WORK REQUEST> Take the lines below between the one holding "350°F) for even rising and flat tops." and the one holding "I’m actually a", inclusive, and copy them exactly. Add nothing.

INPUT FOR THIS TASK>
★ ★ ★ ★ ★
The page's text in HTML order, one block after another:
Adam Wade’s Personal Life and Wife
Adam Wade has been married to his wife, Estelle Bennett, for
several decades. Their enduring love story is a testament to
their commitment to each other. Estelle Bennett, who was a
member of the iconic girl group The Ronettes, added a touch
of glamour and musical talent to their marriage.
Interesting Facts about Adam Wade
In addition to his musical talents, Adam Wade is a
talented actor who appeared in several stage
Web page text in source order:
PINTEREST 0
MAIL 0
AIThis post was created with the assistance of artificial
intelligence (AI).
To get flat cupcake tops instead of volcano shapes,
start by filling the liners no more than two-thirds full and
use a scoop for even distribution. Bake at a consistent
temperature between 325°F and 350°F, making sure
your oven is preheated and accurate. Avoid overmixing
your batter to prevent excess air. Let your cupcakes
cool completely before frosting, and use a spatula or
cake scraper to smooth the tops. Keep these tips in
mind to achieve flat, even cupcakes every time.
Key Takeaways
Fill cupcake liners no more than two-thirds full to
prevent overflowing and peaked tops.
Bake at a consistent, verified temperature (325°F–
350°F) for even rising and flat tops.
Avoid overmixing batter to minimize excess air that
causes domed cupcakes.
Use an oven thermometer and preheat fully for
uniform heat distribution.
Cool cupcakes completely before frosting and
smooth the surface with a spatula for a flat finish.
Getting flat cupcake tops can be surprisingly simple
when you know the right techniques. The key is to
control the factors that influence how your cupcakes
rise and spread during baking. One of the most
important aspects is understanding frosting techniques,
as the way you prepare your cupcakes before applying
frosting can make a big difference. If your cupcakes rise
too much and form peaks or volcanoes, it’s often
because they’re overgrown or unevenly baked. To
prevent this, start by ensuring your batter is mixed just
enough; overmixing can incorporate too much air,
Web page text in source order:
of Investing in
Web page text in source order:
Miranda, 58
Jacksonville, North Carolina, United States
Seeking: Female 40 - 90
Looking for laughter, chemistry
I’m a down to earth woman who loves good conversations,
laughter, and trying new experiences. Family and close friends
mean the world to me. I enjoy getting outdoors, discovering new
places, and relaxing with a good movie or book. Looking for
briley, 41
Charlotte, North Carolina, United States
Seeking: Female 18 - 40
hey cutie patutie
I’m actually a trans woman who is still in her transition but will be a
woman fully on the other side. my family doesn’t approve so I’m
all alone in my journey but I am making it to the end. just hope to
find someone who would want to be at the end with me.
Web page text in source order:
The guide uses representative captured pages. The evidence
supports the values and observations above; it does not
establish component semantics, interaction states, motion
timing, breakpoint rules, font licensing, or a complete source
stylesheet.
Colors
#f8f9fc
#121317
★ ★ ★ ★ ★
ANSWER>
350°F) for even rising and flat tops.
Avoid overmixing batter to minimize excess air that
causes domed cupcakes.
Use an oven thermometer and preheat fully for
uniform heat distribution.
Cool cupcakes completely before frosting and
smooth the surface with a spatula for a flat finish.
Getting flat cupcake tops can be surprisingly simple
when you know the right techniques. The key is to
control the factors that influence how your cupcakes
rise and spread during baking. One of the most
important aspects is understanding frosting techniques,
as the way you prepare your cupcakes before applying
frosting can make a big difference. If your cupcakes rise
too much and form peaks or volcanoes, it’s often
because they’re overgrown or unevenly baked. To
prevent this, start by ensuring your batter is mixed just
enough; overmixing can incorporate too much air,
Web page text in source order:
of Investing in
Web page text in source order:
Miranda, 58
Jacksonville, North Carolina, United States
Seeking: Female 40 - 90
Looking for laughter, chemistry
I’m a down to earth woman who loves good conversations,
laughter, and trying new experiences. Family and close friends
mean the world to me. I enjoy getting outdoors, discovering new
places, and relaxing with a good movie or book. Looking for
briley, 41
Charlotte, North Carolina, United States
Seeking: Female 18 - 40
hey cutie patutie
I’m actually a trans woman who is still in her transition but will be a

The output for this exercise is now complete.